帝国データバンクによると、日本国内の企業の3分の2にあたる66.5%が後継者不在だという。地域別では北海道や中国地方で特に多くなっている。また休廃業・解散の件数が約2万8000件に対して、倒産件数は8400件となり、それぞれの比率は77:23となっている。
国内で起きたM&Aの件数は2847件(2017年)。このうち上場企業同士は137件でわずか5%。譲受・譲渡企業のどちらかが上場企業の場合は1293件で45%。そしてどちらも未上場の企業同士が1416件で半分の50%を占めている。中小企業同士のM&Aは公表されず、社名も変わらないことから、周りの企業もほとんどが気付かない。銀行や取引先企業が調査をしないと分からないケースが多い。
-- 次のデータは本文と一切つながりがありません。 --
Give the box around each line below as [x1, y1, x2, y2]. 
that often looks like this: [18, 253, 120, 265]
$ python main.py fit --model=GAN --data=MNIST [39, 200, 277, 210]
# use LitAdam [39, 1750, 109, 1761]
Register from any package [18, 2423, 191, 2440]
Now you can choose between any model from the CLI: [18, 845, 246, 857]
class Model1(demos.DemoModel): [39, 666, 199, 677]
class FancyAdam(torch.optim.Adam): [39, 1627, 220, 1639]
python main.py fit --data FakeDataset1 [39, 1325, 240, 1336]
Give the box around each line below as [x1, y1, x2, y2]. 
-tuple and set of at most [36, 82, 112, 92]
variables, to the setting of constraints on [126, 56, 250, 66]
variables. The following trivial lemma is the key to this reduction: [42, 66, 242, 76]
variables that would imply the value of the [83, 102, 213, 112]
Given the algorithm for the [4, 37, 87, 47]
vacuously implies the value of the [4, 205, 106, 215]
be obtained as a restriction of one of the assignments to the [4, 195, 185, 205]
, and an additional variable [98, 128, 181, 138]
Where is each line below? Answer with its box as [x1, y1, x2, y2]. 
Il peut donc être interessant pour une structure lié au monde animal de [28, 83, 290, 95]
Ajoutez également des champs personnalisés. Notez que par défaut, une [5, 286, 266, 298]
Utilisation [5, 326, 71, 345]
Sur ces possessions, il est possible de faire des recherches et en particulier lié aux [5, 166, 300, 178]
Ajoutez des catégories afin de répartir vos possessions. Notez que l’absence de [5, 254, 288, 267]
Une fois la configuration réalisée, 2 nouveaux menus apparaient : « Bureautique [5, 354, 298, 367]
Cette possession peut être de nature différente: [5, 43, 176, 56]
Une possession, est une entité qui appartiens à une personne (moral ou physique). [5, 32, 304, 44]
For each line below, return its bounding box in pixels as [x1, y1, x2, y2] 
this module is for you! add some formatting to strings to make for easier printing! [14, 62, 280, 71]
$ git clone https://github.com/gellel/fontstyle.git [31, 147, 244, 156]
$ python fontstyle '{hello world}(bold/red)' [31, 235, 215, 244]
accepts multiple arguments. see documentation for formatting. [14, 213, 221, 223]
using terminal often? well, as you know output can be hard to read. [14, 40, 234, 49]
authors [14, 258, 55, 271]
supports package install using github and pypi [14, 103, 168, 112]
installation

中小企業同士のM&Aの9割以上は、株式譲渡によるもの。吸収・合併して子会社化するというケースは1割未満。譲渡企業のM&Aによる主なメリットは、非公開株式の現金化による創業者利益の獲得、株式譲渡益は20%の分離課税による税負担の軽減、個人及び連帯保証や資金繰りという経営責任リスクの解除、従業員の雇用継続、取引先の契約維持、閉塞感からの脱却―等が挙げられる。
現在、古紙ヤードマップ発行の為に全国的な調査を行っているが、廃業やM&Aの事例が増えている。